Repeat only the stretch of lines below that runs from the line with "fluorescence has been" through the line with "1 hour, but", unaltered.

**Data for review**
BEGIN

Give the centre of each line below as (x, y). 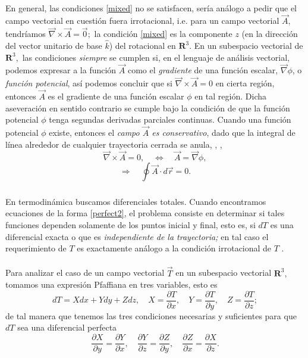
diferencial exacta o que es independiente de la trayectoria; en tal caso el (137, 236)
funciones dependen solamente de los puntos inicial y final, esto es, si (131, 225)
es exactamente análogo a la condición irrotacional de (174, 248)
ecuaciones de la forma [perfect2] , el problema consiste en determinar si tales (145, 213)
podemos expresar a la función (61, 70)
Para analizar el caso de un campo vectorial (85, 273)
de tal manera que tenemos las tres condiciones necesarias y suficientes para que (151, 315)
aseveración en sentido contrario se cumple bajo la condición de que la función (148, 108)
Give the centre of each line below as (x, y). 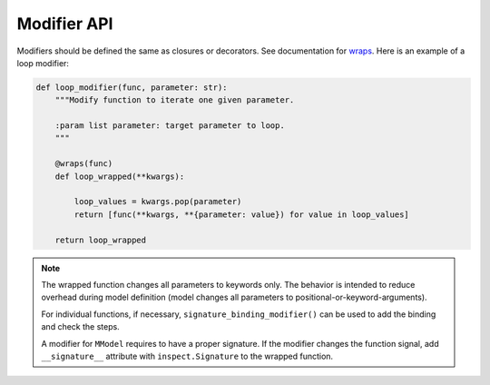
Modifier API (65, 24)
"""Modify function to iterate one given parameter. (175, 100)
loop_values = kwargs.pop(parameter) (158, 202)
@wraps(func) (84, 164)
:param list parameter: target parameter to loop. (170, 126)
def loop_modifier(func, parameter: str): (132, 87)
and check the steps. (80, 327)
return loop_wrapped (101, 240)
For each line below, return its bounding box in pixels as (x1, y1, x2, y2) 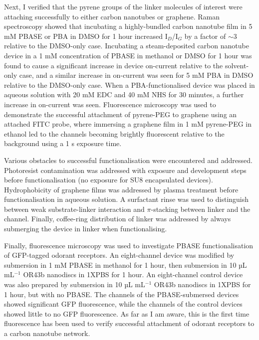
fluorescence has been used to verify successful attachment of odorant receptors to (4, 318, 255, 329)
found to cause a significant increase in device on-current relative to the (4, 60, 223, 70)
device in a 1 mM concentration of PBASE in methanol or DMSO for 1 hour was (4, 50, 252, 60)
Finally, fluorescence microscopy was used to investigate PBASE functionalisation (4, 240, 254, 250)
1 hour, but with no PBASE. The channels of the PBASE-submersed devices (4, 289, 239, 299)
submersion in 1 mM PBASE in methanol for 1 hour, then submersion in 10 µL (4, 259, 247, 270)
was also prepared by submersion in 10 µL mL (4, 279, 145, 290)
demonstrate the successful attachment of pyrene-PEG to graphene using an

END

**Task response**
fluorescence has been used to verify successful attachment of odorant receptors to (4, 318, 255, 329)
found to cause a significant increase in device on-current relative to the (4, 60, 223, 70)
device in a 1 mM concentration of PBASE in methanol or DMSO for 1 hour was (4, 50, 252, 60)
Finally, fluorescence microscopy was used to investigate PBASE functionalisation (4, 240, 254, 250)
1 hour, but with no PBASE. The channels of the PBASE-submersed devices (4, 289, 239, 299)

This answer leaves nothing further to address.